## [What needs to be done]
Skip the pictures. Copy all the rest of the records down exactly.

▼

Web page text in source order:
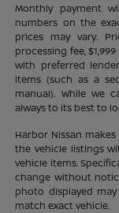
Monthly payment
numbers on the
prices may vary.
processing fee,
with preferred
items (such as a
manual). While we
always to its best to
Harbor Nissan
the vehicle listings
vehicle items.
change without
photo displayed
match exact vehicle.
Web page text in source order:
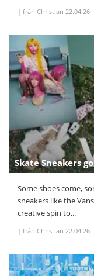
| från Christian 22.04.26
Skate Sneakers
Some shoes come,
sneakers like the
creative spin to...
| från Christian 22.04.26
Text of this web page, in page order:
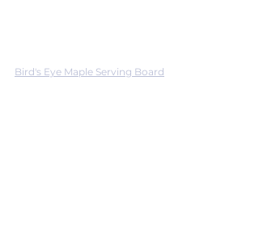
Bird's Eye Maple Serving Board
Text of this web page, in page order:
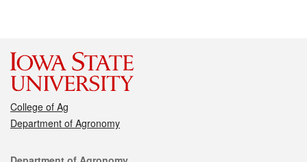
College of Ag
Department of Agronomy
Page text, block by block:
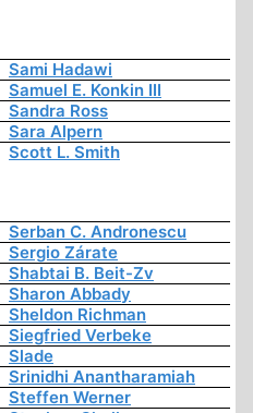
Sami Hadawi
Samuel E. Konkin III
Sandra Ross
Sara Alpern
Scott L. Smith
Serban C. Andronescu
Sergio Zárate
Shabtai B. Beit-Zv
Sharon Abbady
Sheldon Richman
Siegfried Verbeke
Slade
Srinidhi Anantharamiah
Steffen Werner
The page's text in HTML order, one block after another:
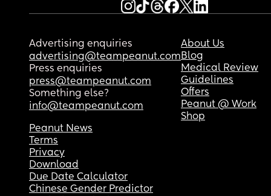
Advertising enquiries
advertising@teampeanut.com
Press enquiries
press@teampeanut.com
Something else?
info@teampeanut.com
About Us
Blog
Medical Review
Guidelines
Offers
Peanut @ Work
Shop
Peanut News
Terms
Privacy
Download
Due Date Calculator
Chinese Gender Predictor
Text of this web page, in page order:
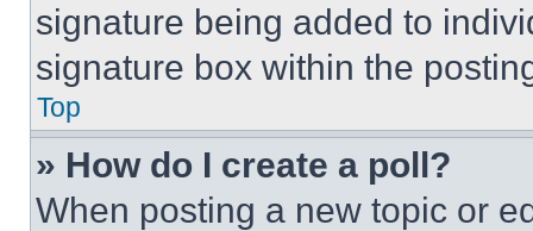
signature being added to
signature box within the
Top
» How do I create a poll?
When posting a new topic or
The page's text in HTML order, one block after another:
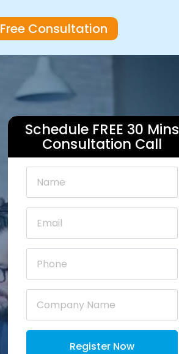
Free Consultation
Schedule FREE 30 Mins
Consultation Call
Name
Email
Phone
Company
Name
Register Now
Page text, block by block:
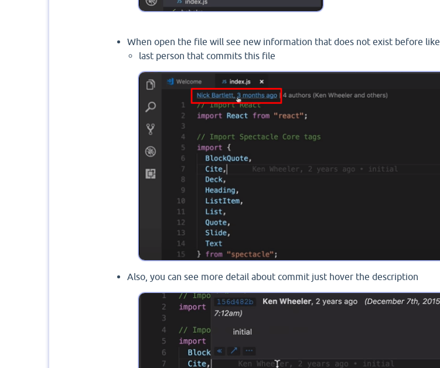
When open the file will see new information that does not exist before like
last person that commits this file
Also, you can see more detail about commit just hover the description
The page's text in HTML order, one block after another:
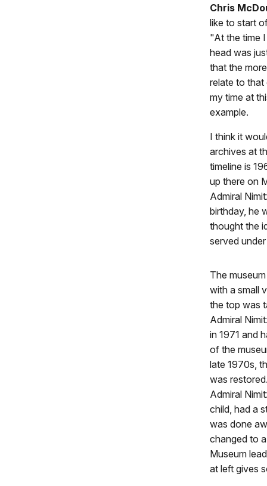
Chris
like to start
"At the time
head was
that the
relate to that
my time at
example.
I think it
archives at
timeline is
up there on
Admiral
birthday, he
thought the
served
The
with a small
the top was
Admiral
in 1971 and
of the
late 1970s,
was
Admiral
child, had a
was done
changed to
Museum
at left gives
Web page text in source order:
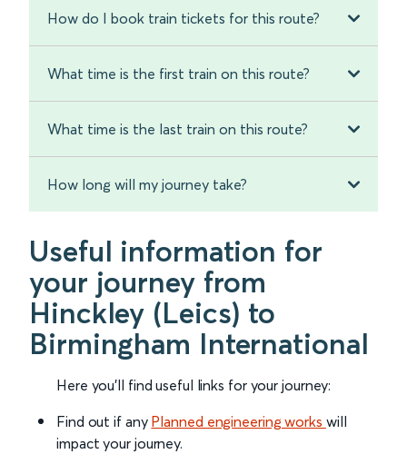
How do I book train tickets for this route?
What time is the first train on this route?
What time is the last train on this route?
How long will my journey take?
Useful information for
your journey from
Hinckley (Leics) to
Birmingham International
Here you'll find useful links for your journey:
Find out if any Planned engineering works will
impact your journey.
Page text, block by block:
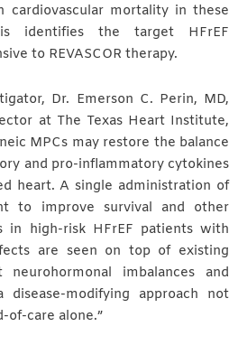
cardiovascular mortality in these
identifies the target HFrEF
to REVASCOR therapy.
Dr. Emerson C. Perin, MD,
at The Texas Heart Institute,
MPCs may restore the balance
and pro-inflammatory cytokines
heart. A single administration of
to improve survival and other
in high-risk HFrEF patients with
are seen on top of existing
imbalances and
disease-modifying approach not
of-care alone.”
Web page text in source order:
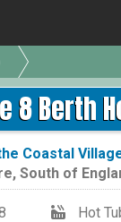
8 Berth
Coastal
, South of
Hot
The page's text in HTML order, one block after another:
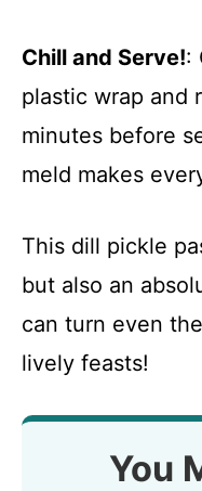
Chill and Serve!:
plastic wrap and
minutes before
meld makes
This dill pickle
but also an
can turn even
lively feasts!
You

▲

## [Task response]
Web page text in source order:
Monthly payment
numbers on the
prices may vary.
processing fee,
with preferred
items (such as a
manual). While we
always to its best to
Harbor Nissan
the vehicle listings
vehicle items.
change without
photo displayed
match exact vehicle.
Web page text in source order:
| från Christian 22.04.26
Skate Sneakers
Some shoes come,
sneakers like the
creative spin to...
| från Christian 22.04.26
Text of this web page, in page order:
Bird's Eye Maple Serving Board
Text of this web page, in page order:
College of Ag
Department of Agronomy
Page text, block by block:
Sami Hadawi
Samuel E. Konkin III
Sandra Ross
Sara Alpern
Scott L. Smith
Serban C. Andronescu
Sergio Zárate
Shabtai B. Beit-Zv
Sharon Abbady
Sheldon Richman
Siegfried Verbeke
Slade
Srinidhi Anantharamiah
Steffen Werner
The page's text in HTML order, one block after another:
Advertising enquiries
advertising@teampeanut.com
Press enquiries
press@teampeanut.com
Something else?
info@teampeanut.com
About Us
Blog
Medical Review
Guidelines
Offers
Peanut @ Work
Shop
Peanut News
Terms
Privacy
Download
Due Date Calculator
Chinese Gender Predictor
Text of this web page, in page order:
signature being added to
signature box within the
Top
» How do I create a poll?
When posting a new topic or
The page's text in HTML order, one block after another:
Free Consultation
Schedule FREE 30 Mins
Consultation Call
Name
Email
Phone
Company
Name
Register Now
Page text, block by block:
When open the file will see new information that does not exist before like
last person that commits this file
Also, you can see more detail about commit just hover the description
The page's text in HTML order, one block after another:
Chris
like to start
"At the time
head was
that the
relate to that
my time at
example.
I think it
archives at
timeline is
up there on
Admiral
birthday, he
thought the
served
The
with a small
the top was
Admiral
in 1971 and
of the
late 1970s,
was
Admiral
child, had a
was done
changed to
Museum
at left gives
Web page text in source order:
How do I book train tickets for this route?
What time is the first train on this route?
What time is the last train on this route?
How long will my journey take?
Useful information for
your journey from
Hinckley (Leics) to
Birmingham International
Here you'll find useful links for your journey:
Find out if any Planned engineering works will
impact your journey.
Page text, block by block:
cardiovascular mortality in these
identifies the target HFrEF
to REVASCOR therapy.
Dr. Emerson C. Perin, MD,
at The Texas Heart Institute,
MPCs may restore the balance
and pro-inflammatory cytokines
heart. A single administration of
to improve survival and other
in high-risk HFrEF patients with
are seen on top of existing
imbalances and
disease-modifying approach not
of-care alone.”
Web page text in source order:
8 Berth
Coastal
, South of
Hot
The page's text in HTML order, one block after another:
Chill and Serve!:
plastic wrap and
minutes before
meld makes
This dill pickle
but also an
can turn even
lively feasts!
You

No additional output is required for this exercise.